The 2018 New Zealand Superbike Championship kicks off in Christchurch this weekend and so will begin the battle to find the nation’s best motorcycle road racers across half a dozen separate bike categories.

The nationals kick off at Mike Pero Motorsport Park, Christchurch, on January 6-7, with rounds to follow at Timaru’s Levels International Raceway on January 13-14 and at Hampton Downs Motorsport Park near Meremere on March 3-4, before wrapping up at Bruce McLaren Motorsport Park in Taupo on March 17-18.

Most eyes will no doubt focus on the premier Superbike class, where the winner of the recent Suzuki Series, Taupo’s Scott Moir, could be favoured, especially with 2017 Superbike champion Tony Rees, of Whakatane, sidelined with injury.

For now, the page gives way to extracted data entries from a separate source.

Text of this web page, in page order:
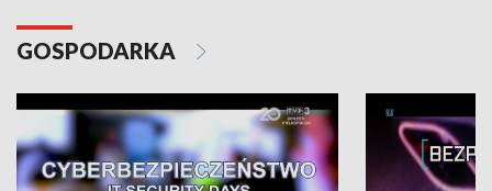
GOSPODARKA
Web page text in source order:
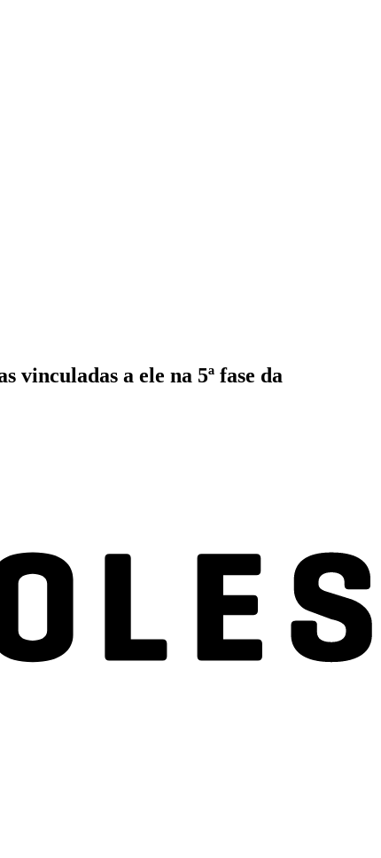
vinculadas a ele na 5ª fase da
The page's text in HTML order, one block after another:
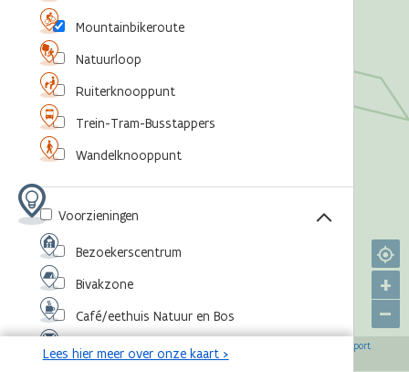
+
–
OpenStreetMap-bijdragers Agentschap voor Natuur en Bos
Sport
Vlaanderen,©Toerisme Vlaanderen
Mountainbikeroute
Natuurloop
Ruiterknooppunt
Trein-Tram-Busstappers
Wandelknooppunt
Voorzieningen
Bezoekerscentrum
Bivakzone
Café/eethuis Natuur en Bos
Eventlocatie
Lees hier meer over onze kaart >
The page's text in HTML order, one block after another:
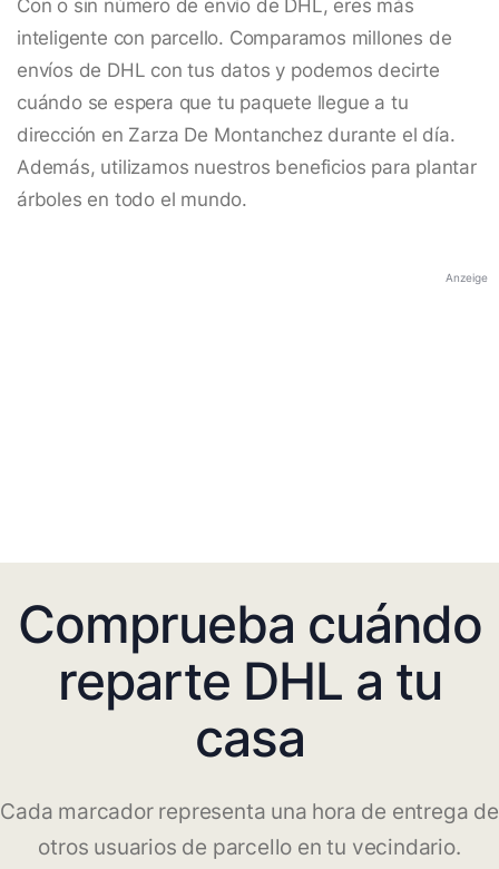
Con o sin número de envío de DHL, eres más
inteligente con parcello. Comparamos millones de
envíos de DHL con tus datos y podemos decirte
cuándo se espera que tu paquete llegue a tu
dirección en Zarza De Montanchez durante el día.
Además, utilizamos nuestros beneficios para plantar
árboles en todo el mundo.
Anzeige
Comprueba cuándo
reparte DHL a tu
casa
Cada marcador representa una hora de entrega de
otros usuarios de parcello en tu vecindario.
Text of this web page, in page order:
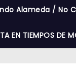
Alameda / No
EN TIEMPOS DE
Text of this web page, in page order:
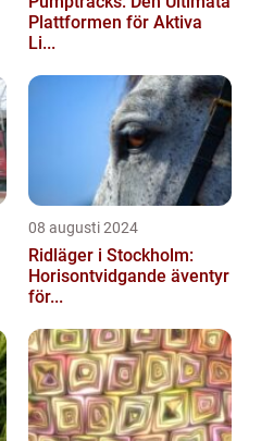
Plattformen för Aktiva
Li...
08 augusti 2024
Ridläger i Stockholm:
Horisontvidgande äventyr
för...
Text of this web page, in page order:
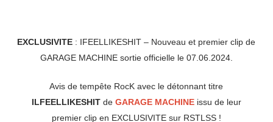
EXCLUSIVITE : IFEELLIKESHIT – Nouveau et premier clip de
GARAGE MACHINE sortie officielle le 07.06.2024.
Avis de tempête RocK avec le détonnant titre
ILFEELLIKESHITde GARAGE MACHINEissu de leur
premier clip en EXCLUSIVITE sur RSTLSS !
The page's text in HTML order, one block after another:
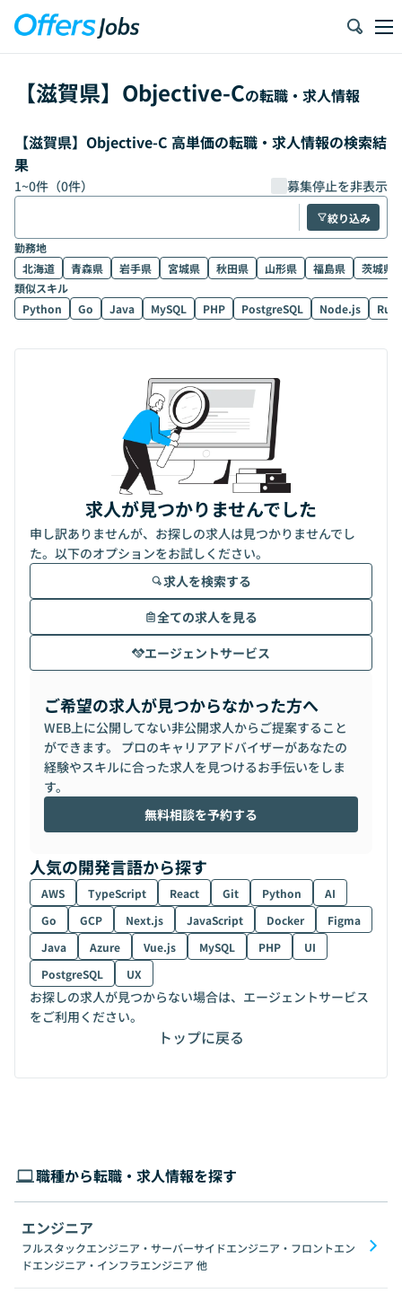
【滋賀県】 Objective-Cの転職・求人情報
【滋賀県】Objective-C 高単価の転職・求人情報の検索結
果
1~0件（0件） 募集停止を非表示
絞り込み
勤務地
北海道
青森県 岩手県 宮城県 秋田県 山形県 福島県
茨城県
類似スキル
Python
Go Java MySQL PHP PostgreSQL Node.js
求人が見つかりませんでした
申し訳ありませんが、お探しの求人は見つかりませんでし
た。以下のオプションをお試しください。
求人を検索する
全ての求人を見る
エージェントサービス
ご希望の求人が見つからなかった方へ
WEB上に公開してない非公開求人からご提案すること
ができます。 プロのキャリアアドバイザーがあなたの
経験やスキルに合った求人を見つけるお手伝いをしま
す。
無料相談を予約する
人気の開発言語から探す
AWS TypeScript React Git Python
AI
Go
GCP Next.js JavaScript Docker
Figma
Java
Azure Vue.js MySQL PHP
UI
PostgreSQL
UX
お探しの求人が見つからない場合は、エージェントサービス
をご利用ください。
トップに戻る
職種から転職・求人情報を探す
エンジニア
フルスタックエンジニア・サーバーサイドエンジニア・フロントエン
ドエンジニア・インフラエンジニア 他
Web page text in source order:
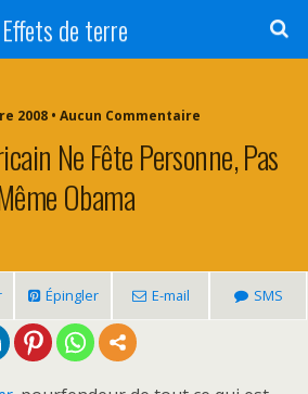
Effets de terre
2008 • Aucun Commentaire
Ne Fête Personne, Pas
Obama
Épingler E-mail SMS
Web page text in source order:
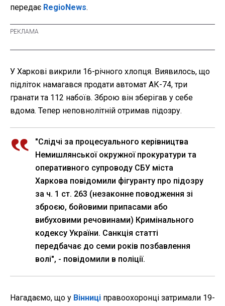
передає RegioNews.
У Харкові викрили 16-річного хлопця. Виявилось, що
підліток намагався продати автомат АК-74, три
гранати та 112 набоїв. Зброю він зберігав у себе
вдома. Тепер неповнолітній отримав підозру.
"Слідчі за процесуального керівництва
Немишлянської окружної прокуратури та
оперативного супроводу СБУ міста
Харкова повідомили фігуранту про підозру
за ч. 1 ст. 263 (незаконне поводження зі
зброєю, бойовими припасами або
вибуховими речовинами) Кримінального
кодексу України. Санкція статті
передбачає до семи років позбавлення
волі", - повідомили в поліції.
Нагадаємо, що у Вінниці правоохоронці затримали 19-
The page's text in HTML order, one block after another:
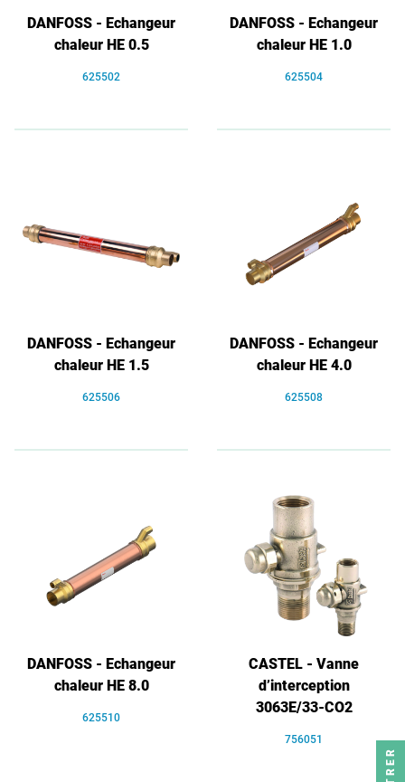
DANFOSS - Echangeur
chaleur HE 0.5
625502
DANFOSS - Echangeur
chaleur HE 1.0
625504
DANFOSS - Echangeur
chaleur HE 1.5
625506
DANFOSS - Echangeur
chaleur HE 4.0
625508
DANFOSS - Echangeur
chaleur HE 8.0
625510
CASTEL - Vanne
d’interception
3063E/33-CO2
756051
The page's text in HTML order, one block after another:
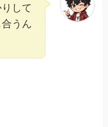
して
うん
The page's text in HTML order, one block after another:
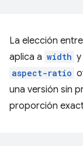
La elección
aplica a width y
aspect-ratio
una versión sin
proporción
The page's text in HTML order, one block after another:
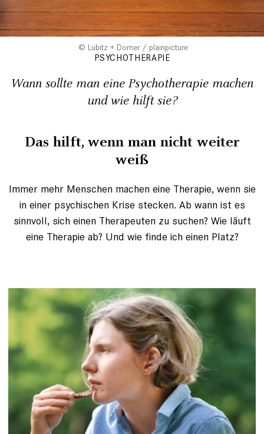
Lubitz + Dorner / plainpicture
PSYCHOTHERAPIE
Wann sollte man eine Psychotherapie machen
und wie hilft sie?
Das hilft, wenn man nicht weiter
weiß
Immer mehr Menschen machen eine Therapie, wenn sie
in einer psychischen Krise stecken. Ab wann ist es
sinnvoll, sich einen Therapeuten zu suchen? Wie läuft
eine Therapie ab? Und wie finde ich einen Platz?
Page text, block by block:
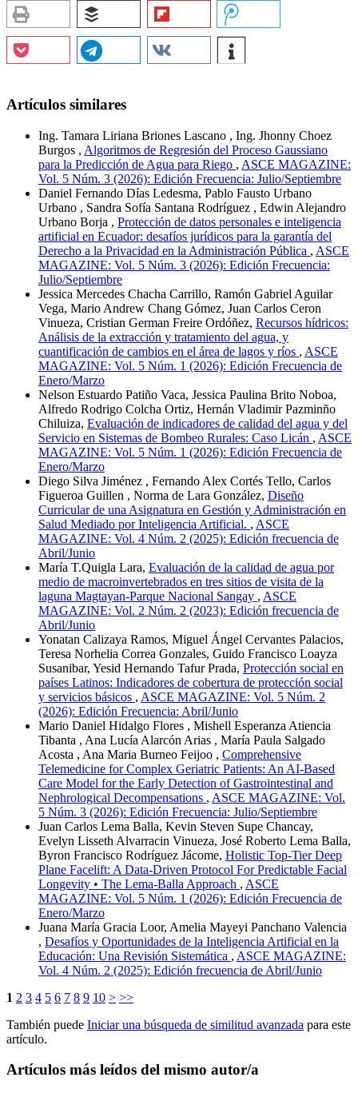
Artículos similares
Ing. Tamara Liriana Briones Lascano , Ing. Jhonny Choez
Burgos , Algoritmos de Regresión del Proceso Gaussiano
para la Predicción de Agua para Riego , ASCE MAGAZINE:
Vol. 5 Núm. 3 (2026): Edición Frecuencia: Julio/Septiembre
Daniel Fernando Días Ledesma, Pablo Fausto Urbano
Urbano , Sandra Sofía Santana Rodríguez , Edwin Alejandro
Urbano Borja , Protección de datos personales e inteligencia
artificial en Ecuador: desafíos jurídicos para la garantía del
Derecho a la Privacidad en la Administración Pública , ASCE
MAGAZINE: Vol. 5 Núm. 3 (2026): Edición Frecuencia:
Julio/Septiembre
Jessica Mercedes Chacha Carrillo, Ramón Gabriel Aguilar
Vega, Mario Andrew Chang Gómez, Juan Carlos Ceron
Vinueza, Cristian German Freire Ordóñez, Recursos hídricos:
Análisis de la extracción y tratamiento del agua, y
cuantificación de cambios en el área de lagos y ríos , ASCE
MAGAZINE: Vol. 5 Núm. 1 (2026): Edición Frecuencia de
Enero/Marzo
Nelson Estuardo Patiño Vaca, Jessica Paulina Brito Noboa,
Alfredo Rodrigo Colcha Ortiz, Hernán Vladimir Pazminño
Chiluiza, Evaluación de indicadores de calidad del agua y del
Servicio en Sistemas de Bombeo Rurales: Caso Licán , ASCE
MAGAZINE: Vol. 5 Núm. 1 (2026): Edición Frecuencia de
Enero/Marzo
Diego Silva Jiménez , Fernando Alex Cortés Tello, Carlos
Figueroa Guillen , Norma de Lara González, Diseño
Curricular de una Asignatura en Gestión y Administración en
Salud Mediado por Inteligencia Artificial. , ASCE
MAGAZINE: Vol. 4 Núm. 2 (2025): Edición frecuencia de
Abril/Junio
María T.Quigla Lara, Evaluación de la calidad de agua por
medio de macroinvertebrados en tres sitios de visita de la
laguna Magtayan-Parque Nacional Sangay , ASCE
MAGAZINE: Vol. 2 Núm. 2 (2023): Edición frecuencia de
Abril/Junio
Yonatan Calizaya Ramos, Miguel Ángel Cervantes Palacios,
Teresa Norhelia Correa Gonzales, Guido Francisco Loayza
Susanibar, Yesid Hernando Tafur Prada, Protección social en
países Latinos: Indicadores de cobertura de protección social
y servicios básicos , ASCE MAGAZINE: Vol. 5 Núm. 2
(2026): Edición Frecuencia: Abril/Junio
Mario Daniel Hidalgo Flores , Mishell Esperanza Atiencia
Tibanta , Ana Lucía Alarcón Arias , María Paula Salgado
Acosta , Ana Maria Burneo Feijoo , Comprehensive
Telemedicine for Complex Geriatric Patients: An AI-Based
Care Model for the Early Detection of Gastrointestinal and
Nephrological Decompensations , ASCE MAGAZINE: Vol.
5 Núm. 3 (2026): Edición Frecuencia: Julio/Septiembre
Juan Carlos Lema Balla, Kevin Steven Supe Chancay,
Evelyn Lisseth Alvarracin Vinueza, José Roberto Lema Balla,
Byron Francisco Rodríguez Jácome, Holistic Top-Tier Deep
Plane Facelift: A Data-Driven Protocol For Predictable Facial
Longevity • The Lema-Balla Approach , ASCE
MAGAZINE: Vol. 5 Núm. 1 (2026): Edición Frecuencia de
Enero/Marzo
Juana María Gracia Loor, Amelia Mayeyi Panchano Valencia
, Desafíos y Oportunidades de la Inteligencia Artificial en la
Educación: Una Revisión Sistemática , ASCE MAGAZINE:
Vol. 4 Núm. 2 (2025): Edición frecuencia de Abril/Junio
1 2 3 4 5 6 7 8 9 10 > >>
También puede Iniciar una búsqueda de similitud avanzada para este
artículo.
Artículos más leídos del mismo autor/a
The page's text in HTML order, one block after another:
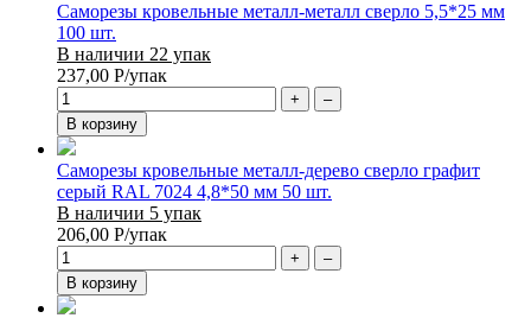
Саморезы кровельные металл-металл сверло 5,5*25 мм
100 шт.
В наличии 22 упак
237,00 Р/упак
+
–
В корзину
Саморезы кровельные металл-дерево сверло графит
серый RAL 7024 4,8*50 мм 50 шт.
В наличии 5 упак
206,00 Р/упак
+
–
В корзину

Other frontrunners are likely to include Wellington’s 2016 national Superbike champion Sloan Frost, Glen Eden’s Daniel Mettam, Whakatane’s rising star Mitchell Rees, Christchurch’s Alastair Hoogenboezem, Invercargill’s Jeremy Holmes, New Plymouth’s Hayden Fitzgerald and Tauranga’s Jay Lawrence, among others, but it will be equally intense in the other bike classes too.

Perhaps of prime interest will be to see if Christchurch’s Dennis Charlett can succeed in his bid to clinch the Superlite (Formula Three) title.

If he can win this class he will be the first rider to become a New Zealand champion in all the various bike classes.

He was national Lightweight champion in 2016, Superbike champion in 2014 and 600cc Supersport champion in 2012, adding to his 600cc sports production, 125GP, 250cc Production class titles before that. He won the 650 Pro Twin class last season and all that remains for him to be New Zealand’s most successful all-around racer is to win the Superlite trophy.

But it won’t be easy for the 49-year-old Kiwi legend, with 23-year-old Aucklander Nathanael Diprose a first-timer in the Superlite class but already a proven title contender.

Diprose dominated the F3 class in the Suzuki Series in December, winning five out of six races, fending off attacks from equally-talented riders Gavin Veltmeyer, of Auckland, Whanganui’s Ashley Payne and Hamilton’s Jacob Stroud, and any of these men are also capable of taking the national crown.

Both Charlett and Diprose will be campaigning similar machines – basically they will be on Suzuki GSX-R600 bikes, with one of the four cylinders closed off to make them 450cc triples – and so it will all come down to pure riding talent and perhaps just a little luck.

Canterbury’s Charlett and Huia resident Diprose have not raced against one another before, so this weekend’s first showdown in Christchurch could set the tone for the series.

“Dennis will be on his home turf and I’m not so familiar with the place, but I think I’ll do okay,” said Diprose.

“I haven’t done much riding in the South Island before. I’ll certainly be happier on the North Island tracks. I set a lap record at Taupo (during the Suzuki Series) and I always feel good at Hampton Downs too.

“I raced this same machines as a 600cc bike last season and so I do feel comfortable on it. I’m familiar with the suspension, brakes and handling … it’s just got a little less power now and that’s not such a bad thing.”

All the various other classes – Supersport 600, Supersport 300 (previously known as Lightweight Production), Pro Twin, 250 Production, 125GP and 250 Mono and Sidecars – are overflowing with talent. It is almost impossible to pick a winner and perhaps even less so in the newly-created GIXXER Cup class, reserved for riders aged between 14 and 21 and all on identical Suzuki GSX150F bikes.

Also included as support classes in 2018 will be Formula One (basically last season’s Superbike-spec bikes on harder-compound tyres), Supersport 600 B, Superlite B, Supersport 150 (at the Christchurch round only) and the Carl Cox Motorsport Hyosung Cup (at rounds three and four only).

The 2018 New Zealand Superbike Championship is supported by Honda Cars, providing safety/medical vehicles, Pirelli, Corprint, CTAS and MX Timing and the inaugural GIXXER Cup is supported by Suzuki New Zealand.